Failure to separate highly separable data

jdonaldson / rtsne

An R package for t-SNE (t-Distributed Stochastic Neighbor Embedding)

58 stars 24 forks source link

Failure to separate highly separable data #4

Open s-andrews opened 7 years ago

s-andrews commented 7 years ago

I've been testing the latest CRAN version of this package on some data which should be highly separable and have been getting very poor results (basically no separation), so it looks like there's a bug which affects the ability to separate at least some datasets.

I've written up my tests at http://www.bioinformatics.babraham.ac.uk/tsne/ and have provided the data I used there too so you can replicate this. Others have also reported similar findings (links at at the end of my document) so I don't think it's just me.

jdonaldson commented 7 years ago

Thanks for the data, I'll look into it.

jdonaldson commented 7 years ago

It doesn't look like the tsne library is inferring the "type" of the transposed dataframe correctly for some reason. I'll pin that down.

One quick workaround is to pass in your transposed matrix with distances precalculated. This separates things as expected.

e.g.

tsne(dist(t(tsne.data)), perplexity = 5) -> tsne.result

rplot

jdonaldson commented 7 years ago

Also, regarding speed, the primary purpose of this library was an educational resource, with features for expressing progress and restartable convergence with pre-trained embeddings.
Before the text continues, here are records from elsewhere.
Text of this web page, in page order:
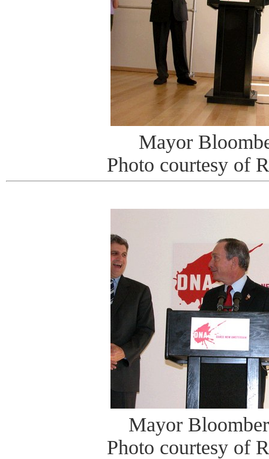
Mayor
Photo courtesy of
Mayor
Photo courtesy of
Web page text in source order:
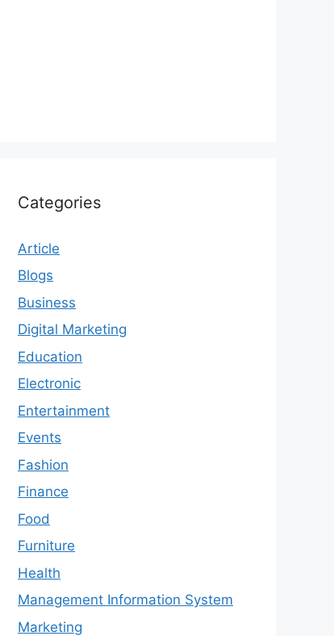
Categories
Article
Blogs
Business
Digital Marketing
Education
Electronic
Entertainment
Events
Fashion
Finance
Food
Furniture
Health
Management Information System
Marketing
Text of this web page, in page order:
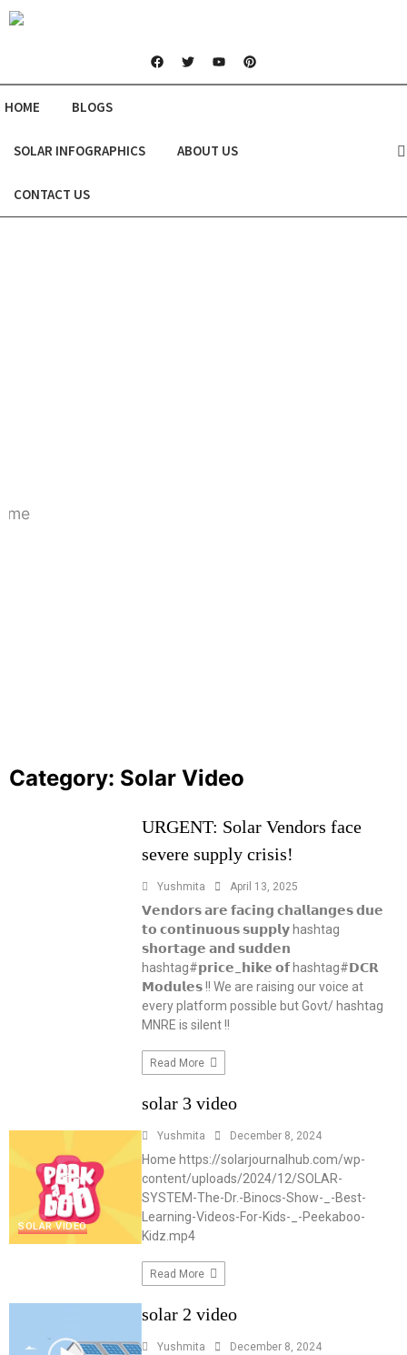
HOME BLOGS
SOLAR INFOGRAPHICS ABOUT US
CONTACT US
Category: Solar Video
URGENT: Solar Vendors face
severe supply crisis!
Yushmita April 13, 2025
𝗩𝗲𝗻𝗱𝗼𝗿𝘀 𝗮𝗿𝗲 𝗳𝗮𝗰𝗶𝗻𝗴 𝗰𝗵𝗮𝗹𝗹𝗮𝗻𝗴𝗲𝘀 𝗱𝘂𝗲
𝘁𝗼 𝗰𝗼𝗻𝘁𝗶𝗻𝘂𝗼𝘂𝘀 𝘀𝘂𝗽𝗽𝗹𝘆 hashtag
𝘀𝗵𝗼𝗿𝘁𝗮𝗴𝗲 𝗮𝗻𝗱 𝘀𝘂𝗱𝗱𝗲𝗻
hashtag#𝗽𝗿𝗶𝗰𝗲_𝗵𝗶𝗸𝗲 𝗼𝗳 hashtag#𝗗𝗖𝗥
𝗠𝗼𝗱𝘂𝗹𝗲𝘀 !! We are raising our voice at
every platform possible but Govt/ hashtag
MNRE is silent !!
Read More
SOLAR VIDEO
solar 3 video
Yushmita December 8, 2024
Home https://solarjournalhub.com/wp-
content/uploads/2024/12/SOLAR-
SYSTEM-The-Dr.-Binocs-Show-_-Best-
Learning-Videos-For-Kids-_-Peekaboo-
Kidz.mp4
Read More
solar 2 video
Yushmita December 8, 2024
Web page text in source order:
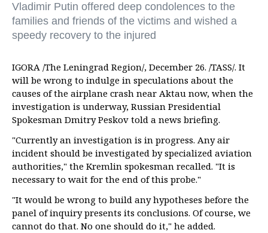
Vladimir Putin offered deep condolences to the
families and friends of the victims and wished a
speedy recovery to the injured
IGORA /The Leningrad Region/, December 26. /TASS/. It
will be wrong to indulge in speculations about the
causes of the airplane crash near Aktau now, when the
investigation is underway, Russian Presidential
Spokesman Dmitry Peskov told a news briefing.
"Currently an investigation is in progress. Any air
incident should be investigated by specialized aviation
authorities," the Kremlin spokesman recalled. "It is
necessary to wait for the end of this probe."
"It would be wrong to build any hypotheses before the
panel of inquiry presents its conclusions. Of course, we
cannot do that. No one should do it," he added.
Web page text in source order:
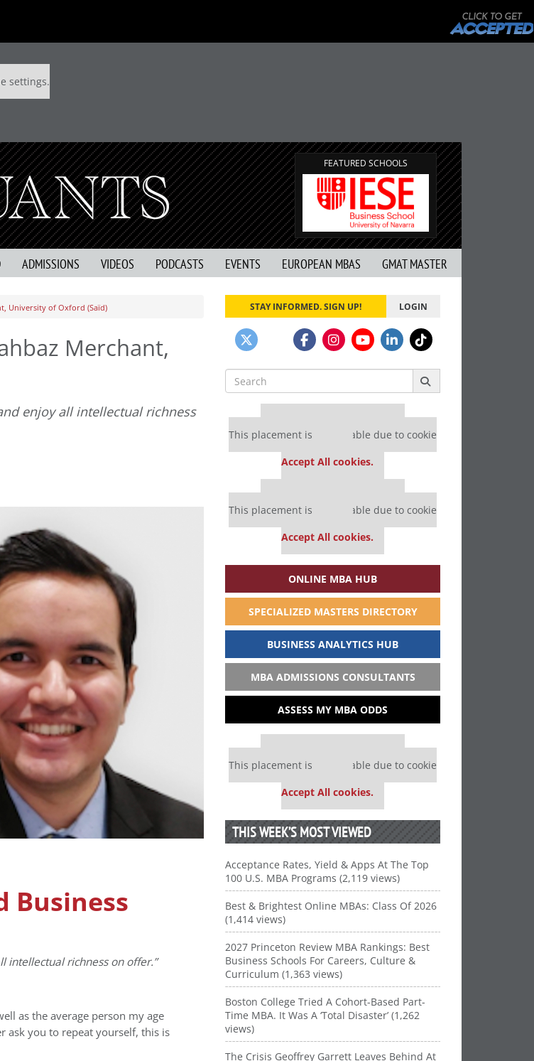
settings.
FEATURED SCHOOLS
ADMISSIONS VIDEOS PODCASTS EVENTS EUROPEAN MBAS GMAT MASTER
University of Oxford (Saïd)
Merchant,
enjoy all intellectual richness
Business
intellectual richness on offer.”
as the average person my age
ask you to repeat yourself, this is
STAY INFORMED. SIGN UP! LOGIN
Search
for:
Our partners keep P&Q free
This placement is unavailable due to cookie
Accept All cookies.
Our partners keep P&Q free
This placement is unavailable due to cookie
Accept All cookies.
ONLINE MBA HUB
SPECIALIZED MASTERS DIRECTORY
BUSINESS ANALYTICS HUB
MBA ADMISSIONS CONSULTANTS
ASSESS MY MBA ODDS
Our partners keep P&Q free
This placement is unavailable due to cookie
Accept All cookies.
THIS WEEK’S MOST VIEWED
Acceptance Rates, Yield & Apps At The Top
100 U.S. MBA Programs (2,119 views)
Best & Brightest Online MBAs: Class Of 2026
(1,414 views)
2027 Princeton Review MBA Rankings: Best
Business Schools For Careers, Culture &
Curriculum (1,363 views)
Boston College Tried A Cohort-Based Part-
Time MBA. It Was A ‘Total Disaster’ (1,262
views)
The Crisis Geoffrey Garrett Leaves Behind At
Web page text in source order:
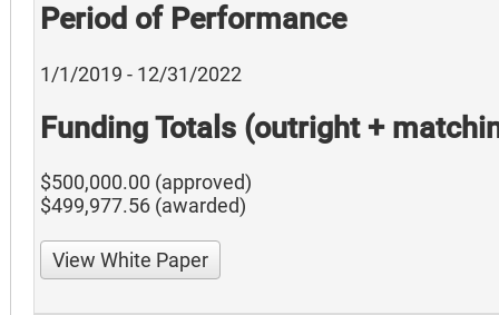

However, I'm currently working with another collaborator to implement the core logic in RCpp, and adding barnes hut-style techniques. This should bring it into performance parity with the other libraries (which are typically wrappers around the same cpp runtime).

s-andrews commented 7 years ago

Thanks for the replies and the work round for this data. For our immediate purposes I think we'll shift over to Rtsne (just for the speed boost as much as anything) but it's good to know there's another viable alternative too.